AKEEGA is a Antineoplastic Combination that works by Niraparib is a poly (ADP-ribose) polymerase (PARP) inhibitor that inhibits PARP-1, PARP-2, and PARP-3, leading to DNA damage repair inhibition and apoptosis in BRCA-mutated cells. Abiraterone acetate is a prodrug converted to abiraterone, a CYP17A1 inhibitor that suppresses androgen biosynthesis in testicular, adrenal, and prostate tumor tissues.. AFINITOR is a mTOR Inhibitor Antineoplastic that works by Inhibitor of mammalian target of rapamycin (m TOR), specifically the m TORC1 complex, by binding to the FKBP-12 protein, reducing cell proliferation, angiogenesis, and glucose uptake.. They differ in pharmacokinetic profiles, FDA-approved indications, and side effect profiles.

2. Which is stronger: AKEEGA or AFINITOR?

Potency comparisons between AKEEGA and AFINITOR depend on the specific clinical indication. These are agents from distinct pharmacological classes and are not directly interchangeable by dose. A physician or clinical pharmacist should guide any therapeutic switching decisions.

3. What is the standard dosing for AKEEGA vs AFINITOR?

The standard adult dose of AKEEGA is: Recommended dose: 240 mg (niraparib) / 500 mg (abiraterone acetate) orally once daily with or without food.. The standard adult dose of AFINITOR is: 10 mg orally once daily for advanced breast cancer, neuroendocrine tumors, and renal cell carcinoma; 10 mg orally once daily for subependymal giant cell astrocytoma (SEGA) in adults; 5 mg/m^2 orally once daily for SEGA in pediatric patients (titrated to trough levels 5-15 ng/m L).. Dosing should always be individualized based on indication, renal and hepatic function, age, and other patient factors.

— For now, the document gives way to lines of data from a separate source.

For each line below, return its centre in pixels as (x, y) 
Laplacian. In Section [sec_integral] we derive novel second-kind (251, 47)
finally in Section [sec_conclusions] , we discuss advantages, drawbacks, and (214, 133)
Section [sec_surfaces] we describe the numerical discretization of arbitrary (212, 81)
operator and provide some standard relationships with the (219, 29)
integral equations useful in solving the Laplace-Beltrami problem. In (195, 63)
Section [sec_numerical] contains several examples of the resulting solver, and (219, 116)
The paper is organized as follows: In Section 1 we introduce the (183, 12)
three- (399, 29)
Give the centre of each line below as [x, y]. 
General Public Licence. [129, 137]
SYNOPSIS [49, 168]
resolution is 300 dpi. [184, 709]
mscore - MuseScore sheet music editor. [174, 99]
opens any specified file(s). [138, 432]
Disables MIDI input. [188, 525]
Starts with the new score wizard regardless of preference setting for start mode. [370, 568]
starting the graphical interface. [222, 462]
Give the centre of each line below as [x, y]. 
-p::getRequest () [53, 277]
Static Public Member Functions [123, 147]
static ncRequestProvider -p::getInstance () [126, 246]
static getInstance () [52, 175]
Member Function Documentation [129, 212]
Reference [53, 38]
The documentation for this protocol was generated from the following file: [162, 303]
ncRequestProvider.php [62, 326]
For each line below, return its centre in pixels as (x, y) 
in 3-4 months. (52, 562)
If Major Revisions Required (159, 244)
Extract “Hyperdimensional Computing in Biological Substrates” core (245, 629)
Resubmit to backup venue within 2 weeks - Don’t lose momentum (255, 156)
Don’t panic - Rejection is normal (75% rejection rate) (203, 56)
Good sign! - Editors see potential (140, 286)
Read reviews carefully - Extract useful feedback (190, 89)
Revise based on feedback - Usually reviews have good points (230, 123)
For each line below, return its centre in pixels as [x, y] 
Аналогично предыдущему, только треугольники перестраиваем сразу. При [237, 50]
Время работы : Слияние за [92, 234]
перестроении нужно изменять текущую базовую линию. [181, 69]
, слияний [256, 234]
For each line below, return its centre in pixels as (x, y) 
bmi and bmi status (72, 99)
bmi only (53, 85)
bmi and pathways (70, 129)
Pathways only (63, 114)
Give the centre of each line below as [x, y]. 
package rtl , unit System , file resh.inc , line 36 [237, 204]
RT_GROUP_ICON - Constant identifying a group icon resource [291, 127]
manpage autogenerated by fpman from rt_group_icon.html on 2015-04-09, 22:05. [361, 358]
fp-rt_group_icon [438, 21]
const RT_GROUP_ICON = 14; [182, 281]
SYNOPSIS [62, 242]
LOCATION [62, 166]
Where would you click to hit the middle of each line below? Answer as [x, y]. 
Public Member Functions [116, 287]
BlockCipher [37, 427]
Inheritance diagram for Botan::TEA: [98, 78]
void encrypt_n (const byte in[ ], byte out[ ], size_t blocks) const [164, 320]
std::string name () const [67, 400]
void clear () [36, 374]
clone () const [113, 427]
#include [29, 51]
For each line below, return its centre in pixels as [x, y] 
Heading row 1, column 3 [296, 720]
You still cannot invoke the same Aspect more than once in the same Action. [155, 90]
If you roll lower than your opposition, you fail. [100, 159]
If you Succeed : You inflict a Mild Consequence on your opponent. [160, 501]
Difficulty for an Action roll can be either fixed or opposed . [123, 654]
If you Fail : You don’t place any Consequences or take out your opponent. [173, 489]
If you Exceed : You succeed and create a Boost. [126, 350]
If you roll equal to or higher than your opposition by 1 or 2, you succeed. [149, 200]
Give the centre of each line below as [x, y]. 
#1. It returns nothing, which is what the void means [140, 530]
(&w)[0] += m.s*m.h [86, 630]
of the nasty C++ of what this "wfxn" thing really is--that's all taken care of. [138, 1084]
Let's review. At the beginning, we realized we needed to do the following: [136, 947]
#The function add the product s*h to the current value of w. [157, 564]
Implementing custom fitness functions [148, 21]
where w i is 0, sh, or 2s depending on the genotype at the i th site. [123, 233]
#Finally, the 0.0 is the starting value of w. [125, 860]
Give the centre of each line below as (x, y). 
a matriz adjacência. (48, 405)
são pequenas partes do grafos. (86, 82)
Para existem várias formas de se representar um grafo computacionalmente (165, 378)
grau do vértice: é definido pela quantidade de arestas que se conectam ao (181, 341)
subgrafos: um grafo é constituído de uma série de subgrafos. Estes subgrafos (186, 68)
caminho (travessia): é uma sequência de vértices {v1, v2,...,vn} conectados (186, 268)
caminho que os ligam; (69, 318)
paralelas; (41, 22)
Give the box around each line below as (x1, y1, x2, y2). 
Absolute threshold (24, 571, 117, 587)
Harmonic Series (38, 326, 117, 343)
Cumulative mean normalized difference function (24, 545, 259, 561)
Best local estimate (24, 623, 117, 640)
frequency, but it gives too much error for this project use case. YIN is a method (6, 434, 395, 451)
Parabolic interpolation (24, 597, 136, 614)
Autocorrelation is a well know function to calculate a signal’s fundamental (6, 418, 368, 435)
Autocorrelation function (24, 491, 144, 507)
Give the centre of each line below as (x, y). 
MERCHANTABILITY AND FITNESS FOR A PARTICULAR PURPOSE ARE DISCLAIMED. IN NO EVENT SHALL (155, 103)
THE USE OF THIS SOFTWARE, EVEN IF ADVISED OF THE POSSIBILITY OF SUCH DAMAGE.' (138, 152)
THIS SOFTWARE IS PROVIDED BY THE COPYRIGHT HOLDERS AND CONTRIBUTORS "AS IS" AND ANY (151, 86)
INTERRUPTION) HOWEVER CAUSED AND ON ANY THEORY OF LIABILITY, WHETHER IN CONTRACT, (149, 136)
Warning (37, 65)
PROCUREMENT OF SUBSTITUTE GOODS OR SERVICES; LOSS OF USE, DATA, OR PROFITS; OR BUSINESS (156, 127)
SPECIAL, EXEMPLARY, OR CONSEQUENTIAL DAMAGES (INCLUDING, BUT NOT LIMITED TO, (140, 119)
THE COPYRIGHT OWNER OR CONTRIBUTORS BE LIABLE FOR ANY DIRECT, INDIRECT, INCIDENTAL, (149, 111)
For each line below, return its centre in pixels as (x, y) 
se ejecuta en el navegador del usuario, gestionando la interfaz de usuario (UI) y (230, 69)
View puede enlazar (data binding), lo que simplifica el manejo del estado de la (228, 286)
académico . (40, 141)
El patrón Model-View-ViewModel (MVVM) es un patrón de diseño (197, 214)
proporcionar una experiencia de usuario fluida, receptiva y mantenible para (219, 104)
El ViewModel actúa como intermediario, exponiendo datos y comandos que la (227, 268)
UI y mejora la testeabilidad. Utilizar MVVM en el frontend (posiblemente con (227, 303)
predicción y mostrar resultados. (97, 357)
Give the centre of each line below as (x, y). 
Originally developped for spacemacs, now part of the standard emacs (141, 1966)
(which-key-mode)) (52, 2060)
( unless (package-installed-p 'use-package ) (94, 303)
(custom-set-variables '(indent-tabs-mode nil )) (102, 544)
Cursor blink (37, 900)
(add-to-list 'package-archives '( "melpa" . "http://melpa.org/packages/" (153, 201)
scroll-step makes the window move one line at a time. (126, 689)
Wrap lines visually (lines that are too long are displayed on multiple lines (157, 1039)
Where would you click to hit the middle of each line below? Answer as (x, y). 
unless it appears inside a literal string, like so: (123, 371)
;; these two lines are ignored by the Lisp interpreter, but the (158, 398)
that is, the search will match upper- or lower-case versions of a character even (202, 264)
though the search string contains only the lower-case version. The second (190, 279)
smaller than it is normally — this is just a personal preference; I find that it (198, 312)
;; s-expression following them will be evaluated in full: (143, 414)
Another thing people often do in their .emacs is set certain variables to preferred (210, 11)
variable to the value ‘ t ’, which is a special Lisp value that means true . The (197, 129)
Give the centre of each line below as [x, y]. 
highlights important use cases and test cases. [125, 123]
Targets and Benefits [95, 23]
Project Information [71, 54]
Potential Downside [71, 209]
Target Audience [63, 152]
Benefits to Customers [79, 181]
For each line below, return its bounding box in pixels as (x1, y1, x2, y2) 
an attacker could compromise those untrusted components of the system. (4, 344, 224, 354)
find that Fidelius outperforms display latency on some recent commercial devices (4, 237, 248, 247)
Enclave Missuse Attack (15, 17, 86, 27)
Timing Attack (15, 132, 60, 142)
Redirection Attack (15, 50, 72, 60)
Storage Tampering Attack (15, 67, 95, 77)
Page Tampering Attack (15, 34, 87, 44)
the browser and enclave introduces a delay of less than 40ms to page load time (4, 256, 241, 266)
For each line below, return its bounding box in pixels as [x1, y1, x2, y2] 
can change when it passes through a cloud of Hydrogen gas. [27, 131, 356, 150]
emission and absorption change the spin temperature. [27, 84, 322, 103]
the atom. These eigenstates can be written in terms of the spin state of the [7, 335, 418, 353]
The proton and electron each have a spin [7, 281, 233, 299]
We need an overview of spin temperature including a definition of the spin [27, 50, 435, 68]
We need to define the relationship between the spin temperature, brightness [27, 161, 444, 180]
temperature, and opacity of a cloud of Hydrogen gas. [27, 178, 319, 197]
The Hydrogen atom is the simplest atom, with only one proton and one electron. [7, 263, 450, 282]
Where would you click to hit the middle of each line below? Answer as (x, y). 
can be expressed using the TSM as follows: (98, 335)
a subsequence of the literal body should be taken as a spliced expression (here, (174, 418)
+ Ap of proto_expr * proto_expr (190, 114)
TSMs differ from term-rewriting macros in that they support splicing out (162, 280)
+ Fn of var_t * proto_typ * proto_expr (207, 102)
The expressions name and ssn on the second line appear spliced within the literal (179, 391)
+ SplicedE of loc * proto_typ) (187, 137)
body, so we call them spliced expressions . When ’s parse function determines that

4. Can you take AKEEGA and AFINITOR together?

No direct drug-drug interaction has been formally documented between AKEEGA and AFINITOR in current clinical databases. However, individual patient risk factors including other medications, organ function, and comorbidities should always be evaluated by a qualified healthcare provider.

5. Are AKEEGA and AFINITOR safe during pregnancy?

The maternal-fetal safety profiles differ. AKEEGA is classified as Category C. AKEEGA (niraparib and abiraterone acetate) is contraindicated in pregnancy. Based on its mechanism of action and findings in animal studies, niraparib can cause fetal harm. Abirate. AFINITOR is classified as Category C. Pregnancy Category D. Positive evidence of human fetal risk. Based on its mechanism of action (mTOR inhibitor) and animal studies, AFINITOR (everolimus) is embryotoxic and fetotoxi. Always consult a maternal-fetal medicine specialist before taking either drug during pregnancy or lactation.